Reinforcement Learning with Exogenous States and Rewards
This work addresses a bottleneck in reinforcement learning efficiency for researchers and practitioners dealing with uncontrolled variation in rewards, though it is incremental as it builds on existing decomposition concepts.
The paper tackles the problem of exogenous state variables and rewards slowing reinforcement learning by introducing a decomposition method that separates the MDP into exogenous and endogenous components, showing that solving the endogenous MDP with reduced reward variance leads to easier learning. Experiments on synthetic MDPs demonstrate that online application of these methods discovers large exogenous state spaces and produces substantial speedups in reinforcement learning.
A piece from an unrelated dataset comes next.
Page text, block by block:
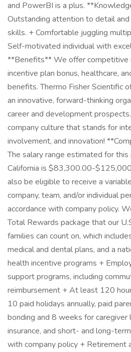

Exogenous state variables and rewards can slow reinforcement learning by injecting uncontrolled variation into the reward signal. This paper formalizes exogenous state variables and rewards and shows that if the reward function decomposes additively into endogenous and exogenous components, the MDP can be decomposed into an exogenous Markov Reward Process (based on the exogenous reward) and an endogenous Markov Decision Process (optimizing the endogenous reward). Any optimal policy for the endogenous MDP is also an optimal policy for the original MDP, but because the endogenous reward typically has reduced variance, the endogenous MDP is easier to solve. We study settings where the decomposition of the state space into exogenous and endogenous state spaces is not given but must be discovered. The paper introduces and proves correctness of algorithms for discovering the exogenous and endogenous subspaces of the state space when they are mixed through linear combination. These algorithms can be applied during reinforcement learning to discover the exogenous subspace, remove the exogenous reward, and focus reinforcement learning on the endogenous MDP. Experiments on a variety of challenging synthetic MDPs show that these methods, applied online, discover large exogenous state spaces and produce substantial speedups in reinforcement learning.